**Work required**: Your reply should reproduce each entry exactly and contain no pictures.

**Extracted material**:
---

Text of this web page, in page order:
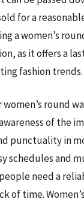
for a
a women’s
as it offers a
fashion trends.
round
of the
punctuality in
schedules and
need a
of time.
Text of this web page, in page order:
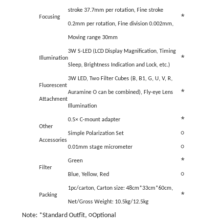
Focusing
stroke 37.7mm per rotation, Fine stroke
0.2mm per rotation, Fine division 0.002mm,
Moving range 30mm
*
Illumination
3W S-LED (LCD Display Magnification, Timing
Sleep, Brightness Indication and Lock, etc.)
*
Fluorescent
Attachment
3W LED, Two Filter Cubes (B, B1, G, U, V, R,
Auramine O can be combined), Fly-eye Lens
Illumination
*
Other
Accessories
0.5× C-mount adapter *
Simple Polarization Set ○
0.01mm stage micrometer ○
Filter
Green *
Blue, Yellow, Red ○
Packing
1pc/carton, Carton size: 48cm*33cm*60cm,
Net/Gross Weight: 10.5kg/12.5kg
*
Note: *Standard Outfit, ○Optional
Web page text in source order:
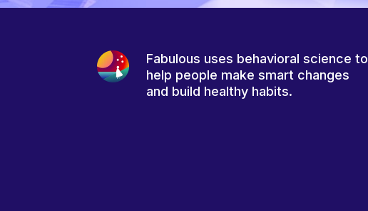
Fabulous uses behavioral science to
help people make smart changes
and build healthy habits.
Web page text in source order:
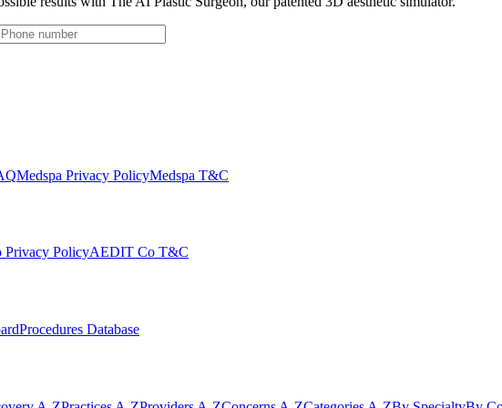
Medspa Privacy PolicyMedspa T&C
PolicyAEDIT Co T&C
Procedures Database
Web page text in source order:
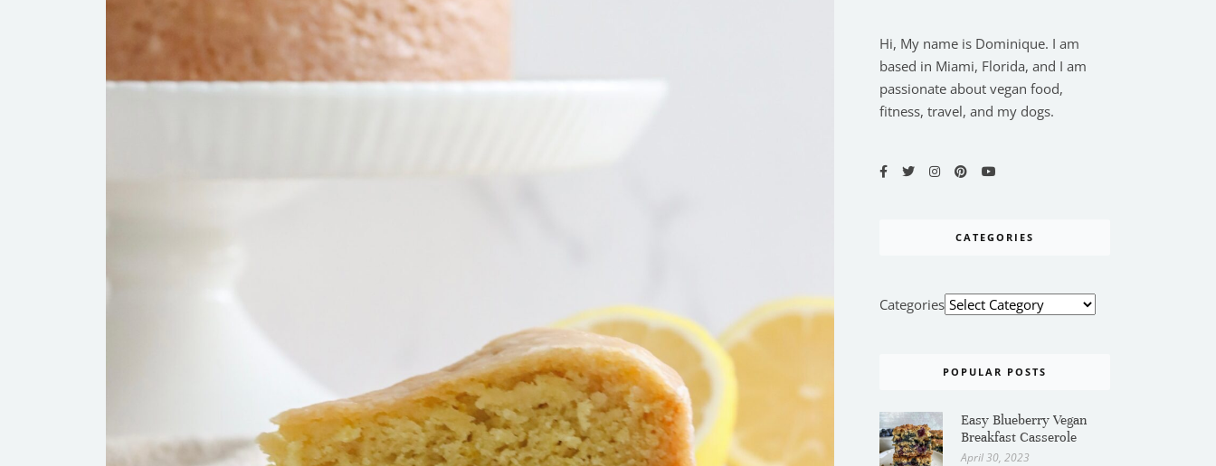
Hi, My name is Dominique. I am
based in Miami, Florida, and I am
passionate about vegan food,
fitness, travel, and my dogs.
CATEGORIES
Categories
POPULAR POSTS
Easy Blueberry Vegan
Breakfast Casserole
April 30, 2023
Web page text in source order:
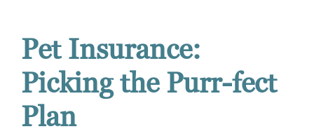
Pet Insurance:
Picking the Purr-fect
Plan
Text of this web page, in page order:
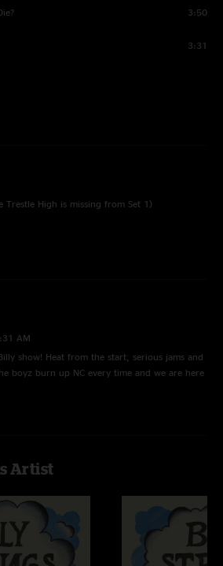
3:50
3:31
Trestle High is missing from Set 1)
AM
show! Heat from the start, serious jams and
boyz burn up NC every time and we are here
4:27:14 PM
completely blown away…. Have been to see
guys but have never seen or heard anything
Artist
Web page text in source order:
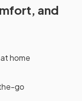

---

**Result for this task**:
Text of this web page, in page order:
for a
a women’s
as it offers a
fashion trends.
round
of the
punctuality in
schedules and
need a
of time.
Text of this web page, in page order:
Focusing
stroke 37.7mm per rotation, Fine stroke
0.2mm per rotation, Fine division 0.002mm,
Moving range 30mm
*
Illumination
3W S-LED (LCD Display Magnification, Timing
Sleep, Brightness Indication and Lock, etc.)
*
Fluorescent
Attachment
3W LED, Two Filter Cubes (B, B1, G, U, V, R,
Auramine O can be combined), Fly-eye Lens
Illumination
*
Other
Accessories
0.5× C-mount adapter *
Simple Polarization Set ○
0.01mm stage micrometer ○
Filter
Green *
Blue, Yellow, Red ○
Packing
1pc/carton, Carton size: 48cm*33cm*60cm,
Net/Gross Weight: 10.5kg/12.5kg
*
Note: *Standard Outfit, ○Optional
Web page text in source order:
Fabulous uses behavioral science to
help people make smart changes
and build healthy habits.
Web page text in source order:
Medspa Privacy PolicyMedspa T&C
PolicyAEDIT Co T&C
Procedures Database
Web page text in source order:
Hi, My name is Dominique. I am
based in Miami, Florida, and I am
passionate about vegan food,
fitness, travel, and my dogs.
CATEGORIES
Categories
POPULAR POSTS
Easy Blueberry Vegan
Breakfast Casserole
April 30, 2023
Web page text in source order:
Pet Insurance:
Picking the Purr-fect
Plan
Text of this web page, in page order:
3:50
3:31
Trestle High is missing from Set 1)
AM
show! Heat from the start, serious jams and
boyz burn up NC every time and we are here
4:27:14 PM
completely blown away…. Have been to see
guys but have never seen or heard anything
Artist
Web page text in source order:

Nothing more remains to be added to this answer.